Linked List Cycle - Solution

LeetCode #141 Difficulty: Easy

Approach

Problem

Detect if a linked list has a cycle. A cycle exists if a node’s next pointer eventually points back to a previously visited node.

Two Strategies

1. Brute Force - Hash Map (Cache)

  • Store each visited node in a hash map as we traverse
  • If we encounter a node already in the map, a cycle exists
  • Time: O(n), Space: O(n)

2. Optimized - Two Pointers (Floyd’s Cycle Detection)

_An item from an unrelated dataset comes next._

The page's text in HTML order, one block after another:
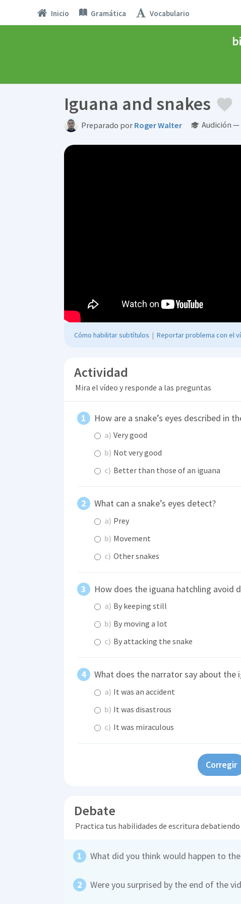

  • Use slow pointer (moves 1 step) and fast pointer (moves 2 steps)
  • If they meet, a cycle exists; if fast reaches null, no cycle
  • Time: O(n), Space: O(1)

The two-pointer approach is optimal because it uses constant space and detects cycles in a single pass.

Algorithm Explanation

Brute Force Approach

  1. Create an empty hash map to track visited nodes
  2. Traverse the list with a position counter
  3. For each node:
    • Check if it exists in the hash map
    • If yes, return true (cycle detected)
    • If no, add it to the map with current position
  4. Move to the next node
  5. If we reach null, return false (no cycle)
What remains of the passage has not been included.